Begitu pula dengan gelap. Entah sejak kapan, aku tidak suka gelap. Khayalanku selalu membuatku berpikir bahwa aku sedang berada di dalam peti mati. Maksudku, di ruang yang sempit. Aku sesak, sampai keringat dingin. Walau tengah tertidur, aku tetap akan sadar jika tiba-tiba lampu memadam. Aku pasti tersentak bangun. Dan tak bisa tidur hingga lampu menyala. Namun, seiring berjalannya waktu aku mulai berpikir. Aku tidak boleh takut gelap. Aku coba dengan keluar malam (karena aku anti keluar malam, bagaimana jika tiba-tiba lampu padam, hah?!) untuk berjamaah sholat magrib dan isya’. Aku bersama temanku, Ria. Aku berhasil. Sejauh itu aman-aman saja, aku cukup tenang ketika berjalan di jalanan gelap. Aku membawa senter. Namun, satu hal yang membuatku lemas saat itu, pernah, ketika sedang sholat isya’ di rekaat ketiga, lampu padam.
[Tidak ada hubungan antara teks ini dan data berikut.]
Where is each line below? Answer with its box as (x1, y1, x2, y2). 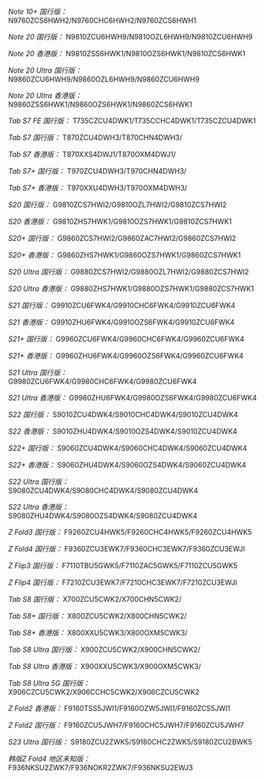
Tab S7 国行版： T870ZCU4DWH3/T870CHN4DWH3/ (8, 133, 183, 142)
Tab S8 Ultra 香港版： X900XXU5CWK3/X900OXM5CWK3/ (8, 662, 201, 671)
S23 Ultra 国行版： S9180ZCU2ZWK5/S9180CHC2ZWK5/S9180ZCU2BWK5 (8, 737, 252, 747)
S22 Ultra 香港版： (8, 502, 69, 511)
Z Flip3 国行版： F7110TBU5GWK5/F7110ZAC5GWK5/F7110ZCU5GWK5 (8, 561, 238, 570)
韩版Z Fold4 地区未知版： (8, 754, 91, 763)
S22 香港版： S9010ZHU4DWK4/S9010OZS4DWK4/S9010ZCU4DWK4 (8, 427, 238, 436)
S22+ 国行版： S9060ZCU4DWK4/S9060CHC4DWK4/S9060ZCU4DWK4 (8, 443, 248, 453)
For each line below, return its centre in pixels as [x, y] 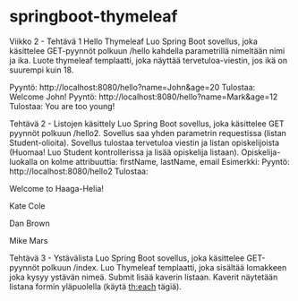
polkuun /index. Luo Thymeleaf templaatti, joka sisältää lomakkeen [164, 267]
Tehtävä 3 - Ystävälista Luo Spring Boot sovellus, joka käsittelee [127, 258]
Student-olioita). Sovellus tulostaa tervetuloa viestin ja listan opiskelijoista [145, 142]
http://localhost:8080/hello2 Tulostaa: [79, 171]
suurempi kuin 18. [42, 70]
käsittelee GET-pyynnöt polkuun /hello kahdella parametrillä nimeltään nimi [147, 50]
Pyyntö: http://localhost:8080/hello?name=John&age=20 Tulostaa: [132, 87]
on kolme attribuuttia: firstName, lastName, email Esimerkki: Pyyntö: [165, 161]
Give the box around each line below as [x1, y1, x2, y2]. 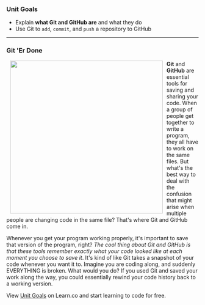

Aku hanya berusaha menenangkan diri. Haha.. lampu menyala saat kami tengah berdzikir, orang-orang melihatku dengan wajah bingung, kata mereka aku pucat.. haha. Tapi, itu semua hanya kisah masa laluku..  sekarang, saat masa SMA, aku menjadi lebih baik. Sungguh! Aku tidak sehisteris dahulu jika lampu padam. Aku menempelkan mainan yang berbentuk benda-benda langit dan dapat menyala dalam gelap di dinding kamarku. Mereka sangat indah. Pun kini aku tetap bisa terlelap walau lampu padam. Aku juga punya beberapa jadwal les di malam hari. Yang aku tahu, aku tidak mau merasa takut pada suatu hal yang bisa merugikanku, terlebih jika waktu yang kugunakan hanya untuk meratap itu bisa menjadi sangat bermanfaat.

Dan, imajinasi yang terlalu luas kadang membawaku berpikir konyol. Aku sempat  berpikir, mungkin saja facebook dan twitter itu merupakan aplikasi internet yang memang dirancang untuk menghibur penggunanya. Yaa, sengaja dirancang untuk ngefollow, retwit, komen, ngelike, chatting, atau apalah. Untuk meraup keuntungan. Haha, tapi aku hanya tertawa dengan pemikiran itu. Karena teman-teman dan keluargaku sudah pasti bukan aplikasi kan?
#lho

Huft.. tentang apa yang selalu ku pikirkan, aku rasa memang selalu berbeda dengan mereka. Aku ingat dulu, saat pertama kali mengenal handphone, adalah hal yang tidak bisa diterima otakku atas seseorang yang dapat berbicara melalui tempat yang berjauhan. Udara? Apa perantaranya adalah udara? Maka aku meloncat-loncat saat itu.. berusaha menangkap udara. Mengibasibaskan tanganku di dekat handphone itu. Aku benar-benar bingung! Bagaimana bisa?? Sesuatu yang tak terlihat berada pada hal yang tak tergenggam. Aku pusing! Terlebih, orang-orang disekitarku tak memikirkannya. Maksudku, mereka tidak peduli tentang bagaimana hal itu bisa terjadi. Ketika ku tanya, mereka hanya tertawa. Huh. Aku harus menemukan jawabannya sendiri saat itu.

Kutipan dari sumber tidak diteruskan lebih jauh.